We fine-tuned the first part of our fried chicken recipe to achieve well-seasoned meat with a thick coating tailor-made to turn craggy and crunchy—then revolutionized how we cooked it.

1. BRINE IN BUTTERMILK

Soaking the chicken in seasoned buttermilk both enhances flavor and ensures that the meat retains moisture.

2. COAT IN BUTTERMILK

Adding a little buttermilk to the dry ingredients of the coating creates irregular texture, which translates to extra crunch.

3. START ON STOVETOP

Frying in 1 3/4 cups of oil jumpstarts a super-crisp coating with minimal cleanup.

4. FINISH IN OVEN

Transferring the chicken to a 400-degree oven allows it to cook through without overbrowning.

Technique

·         Oil Shortage

Property frying chicken from start to finish using traditional methods requires lots of messy oil. Our hybrid stove-to-oven method cuts it way back.

TRADITIONAL WAY

5 cups oil

OUR WAY

1 3/4 cups oil

Technique

·         Salting the Milk

In fried chicken recipes, soaking the chicken in buttermilk is a standard approach that helps tenderize the meat (mainly the outer layers).
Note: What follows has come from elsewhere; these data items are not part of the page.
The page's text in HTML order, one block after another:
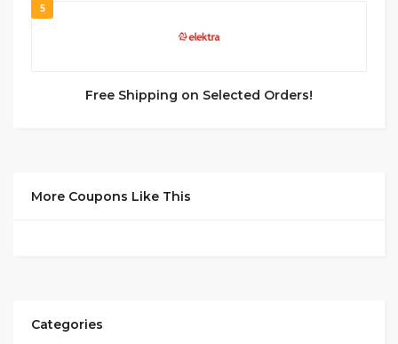
5
Free Shipping on Selected Orders!
More Coupons Like This
Categories
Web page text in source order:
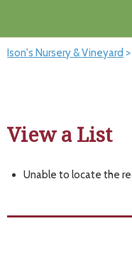
Ison's Nursery & Vineyard
View a List
Unable to locate the
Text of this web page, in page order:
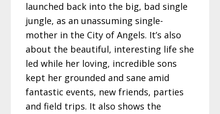
launched back into the big, bad single
jungle, as an unassuming single-
mother in the City of Angels. It’s also
about the beautiful, interesting life she
led while her loving, incredible sons
kept her grounded and sane amid
fantastic events, new friends, parties
and field trips. It also shows the
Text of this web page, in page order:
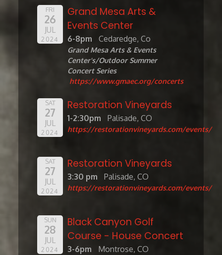
FRI
26
JUL
2024
Grand Mesa Arts &
Events Center
6-8pm Cedaredge, Co
Grand Mesa Arts & Events
Center's/Outdoor Summer
Concert Series
https://www.gmaec.org/concerts
SAT
27
JUL
2024
Restoration Vineyards
1-2:30pm Palisade, CO
https://restorationvineyards.com/events/
SAT
27
JUL
2024
Restoration Vineyards
3:30 pm Palisade, CO
https://restorationvineyards.com/events/
SUN
28
JUL
2024
Black Canyon Golf
Course - House Concert
3-6pm Montrose, CO
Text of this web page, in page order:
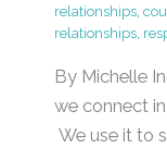
relationships,
relationships,
By Michelle
we connect
We use it to

But is adding salt to the buttermilk really necessary to ensure meat that’s also juicy?

EXPERIMENT

We cooked four batches of chicken side by side. Three of them were soaked for an hour, one in a solution of buttermilk and salt, one in only buttermilk, and one in a plain saltwater solution. The fourth was not soaked. All of the chicken was dredged in flour before frying.

RESULTS

The unsoaked chicken was dry and tough. The saltwater-soaked chicken was moist but a bit rubbery. The chicken soaked in plain buttermilk, while tender, was not terribly moist. Only the chicken soaked in salted buttermilk came out both tender and moist.

EXPLANATION

Buttermilk and salt play equally important roles here. Buttermilk contains lactic acid, which activates the cathepsin enzymes naturally present in meat as it penetrates mostly the outer layers of the chicken. These enzymes break down proteins into smaller molecules, tenderizing the meat. (We’ve found that strong acids such as wine and vinegar can break down so many proteins that the meat turns mushy, but the lactic acid in buttermilk is too weak to have this effect.) Just as in a traditional brine, the salt helps change the protein structure of meat so that it can retain more moisture as it cooks, producing noticeably juicier results.